Stored entries:
[Start of section]
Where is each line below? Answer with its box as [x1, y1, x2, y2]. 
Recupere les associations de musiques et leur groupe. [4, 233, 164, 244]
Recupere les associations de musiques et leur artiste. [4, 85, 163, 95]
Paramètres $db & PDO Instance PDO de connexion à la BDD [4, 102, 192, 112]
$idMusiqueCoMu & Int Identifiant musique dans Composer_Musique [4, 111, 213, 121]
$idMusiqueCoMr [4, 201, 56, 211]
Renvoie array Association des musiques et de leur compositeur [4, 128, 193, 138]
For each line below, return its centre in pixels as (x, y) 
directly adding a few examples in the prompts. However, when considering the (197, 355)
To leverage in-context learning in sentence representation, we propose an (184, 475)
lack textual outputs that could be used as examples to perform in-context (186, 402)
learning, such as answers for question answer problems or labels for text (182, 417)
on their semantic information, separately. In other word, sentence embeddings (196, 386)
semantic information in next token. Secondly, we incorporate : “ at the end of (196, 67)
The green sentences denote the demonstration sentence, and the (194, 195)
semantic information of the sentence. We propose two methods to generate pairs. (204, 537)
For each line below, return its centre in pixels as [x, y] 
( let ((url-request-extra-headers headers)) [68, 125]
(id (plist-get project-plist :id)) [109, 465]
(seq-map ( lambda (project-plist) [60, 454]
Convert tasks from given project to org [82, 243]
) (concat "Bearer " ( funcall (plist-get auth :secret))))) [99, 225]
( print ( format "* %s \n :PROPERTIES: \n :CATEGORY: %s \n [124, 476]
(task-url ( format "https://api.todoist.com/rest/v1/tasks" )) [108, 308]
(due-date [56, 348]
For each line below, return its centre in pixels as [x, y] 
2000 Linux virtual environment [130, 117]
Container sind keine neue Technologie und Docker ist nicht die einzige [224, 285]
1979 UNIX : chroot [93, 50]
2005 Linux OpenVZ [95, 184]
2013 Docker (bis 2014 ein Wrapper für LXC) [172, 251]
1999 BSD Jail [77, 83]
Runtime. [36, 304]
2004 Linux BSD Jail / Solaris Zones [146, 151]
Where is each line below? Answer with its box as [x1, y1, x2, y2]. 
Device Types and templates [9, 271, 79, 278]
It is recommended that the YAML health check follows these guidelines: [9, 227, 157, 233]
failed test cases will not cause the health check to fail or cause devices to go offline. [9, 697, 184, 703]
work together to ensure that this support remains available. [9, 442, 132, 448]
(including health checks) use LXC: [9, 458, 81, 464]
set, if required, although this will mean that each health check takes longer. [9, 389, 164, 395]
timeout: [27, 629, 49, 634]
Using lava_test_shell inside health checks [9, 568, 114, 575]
[End of section]
[Start of section]
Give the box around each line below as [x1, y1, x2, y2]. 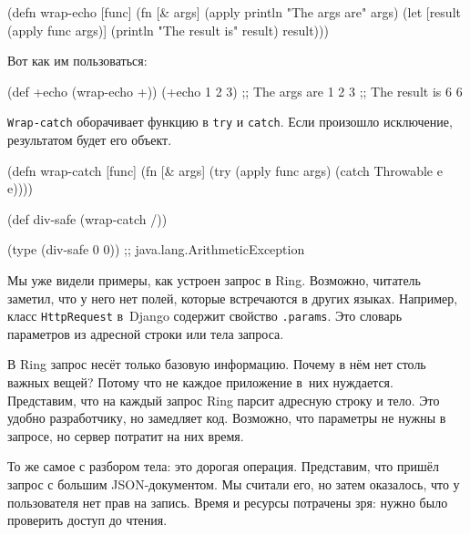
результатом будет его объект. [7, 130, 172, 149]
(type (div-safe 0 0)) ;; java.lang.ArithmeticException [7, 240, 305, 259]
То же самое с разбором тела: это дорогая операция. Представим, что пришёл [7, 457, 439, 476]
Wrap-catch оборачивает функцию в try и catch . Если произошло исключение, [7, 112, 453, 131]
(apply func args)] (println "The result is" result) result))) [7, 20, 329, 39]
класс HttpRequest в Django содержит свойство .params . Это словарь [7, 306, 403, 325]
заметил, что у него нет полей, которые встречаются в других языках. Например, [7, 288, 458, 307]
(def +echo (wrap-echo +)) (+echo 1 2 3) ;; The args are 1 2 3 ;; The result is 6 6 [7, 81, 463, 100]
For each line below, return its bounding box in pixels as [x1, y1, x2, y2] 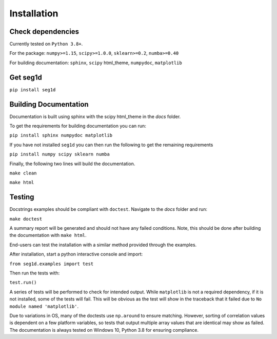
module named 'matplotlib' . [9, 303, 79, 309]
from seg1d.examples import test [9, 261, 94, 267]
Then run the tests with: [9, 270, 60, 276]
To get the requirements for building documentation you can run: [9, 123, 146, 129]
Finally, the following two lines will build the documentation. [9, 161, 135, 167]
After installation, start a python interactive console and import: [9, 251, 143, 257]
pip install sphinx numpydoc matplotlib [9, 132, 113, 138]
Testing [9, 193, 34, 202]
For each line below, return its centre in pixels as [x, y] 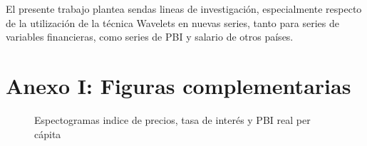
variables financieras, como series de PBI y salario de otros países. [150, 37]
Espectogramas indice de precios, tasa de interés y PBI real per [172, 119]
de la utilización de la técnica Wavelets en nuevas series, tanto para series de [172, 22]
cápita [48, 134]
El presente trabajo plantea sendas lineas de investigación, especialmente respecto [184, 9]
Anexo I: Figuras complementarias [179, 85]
[End of section]
- [About this task]
Copy down each line in the entries that has the word "Linux".

- [Solution to this problem]
2000 Linux virtual environment [130, 117]
2005 Linux OpenVZ [95, 184]
2004 Linux BSD Jail / Solaris Zones [146, 151]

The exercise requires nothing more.